(Stored items from a collection)
__________

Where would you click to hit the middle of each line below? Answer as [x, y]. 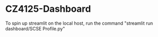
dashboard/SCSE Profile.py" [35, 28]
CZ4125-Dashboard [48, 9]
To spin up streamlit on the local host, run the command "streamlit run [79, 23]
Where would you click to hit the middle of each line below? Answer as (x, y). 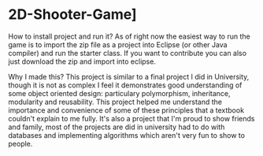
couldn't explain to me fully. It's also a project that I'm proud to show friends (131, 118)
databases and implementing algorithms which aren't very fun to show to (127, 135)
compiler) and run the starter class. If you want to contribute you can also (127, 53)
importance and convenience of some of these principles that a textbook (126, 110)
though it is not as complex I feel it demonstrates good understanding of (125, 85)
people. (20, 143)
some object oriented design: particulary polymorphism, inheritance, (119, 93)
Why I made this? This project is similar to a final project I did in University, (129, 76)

__________

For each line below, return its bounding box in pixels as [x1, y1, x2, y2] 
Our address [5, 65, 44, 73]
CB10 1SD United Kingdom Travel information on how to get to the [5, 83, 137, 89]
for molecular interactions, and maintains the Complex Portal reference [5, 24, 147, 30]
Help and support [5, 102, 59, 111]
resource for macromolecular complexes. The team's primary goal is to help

__________

▶ Exercise prompt
Only the lines above from the one with "Answer as (x, y)." to the one with "Why I made this?" should be printed, both included and exactly as written; no picture belongs in the copy.

▶ Answer to the exercise
Where would you click to hit the middle of each line below? Answer as (x, y). 
couldn't explain to me fully. It's also a project that I'm proud to show friends (131, 118)
databases and implementing algorithms which aren't very fun to show to (127, 135)
compiler) and run the starter class. If you want to contribute you can also (127, 53)
importance and convenience of some of these principles that a textbook (126, 110)
though it is not as complex I feel it demonstrates good understanding of (125, 85)
people. (20, 143)
some object oriented design: particulary polymorphism, inheritance, (119, 93)
Why I made this? This project is similar to a final project I did in University, (129, 76)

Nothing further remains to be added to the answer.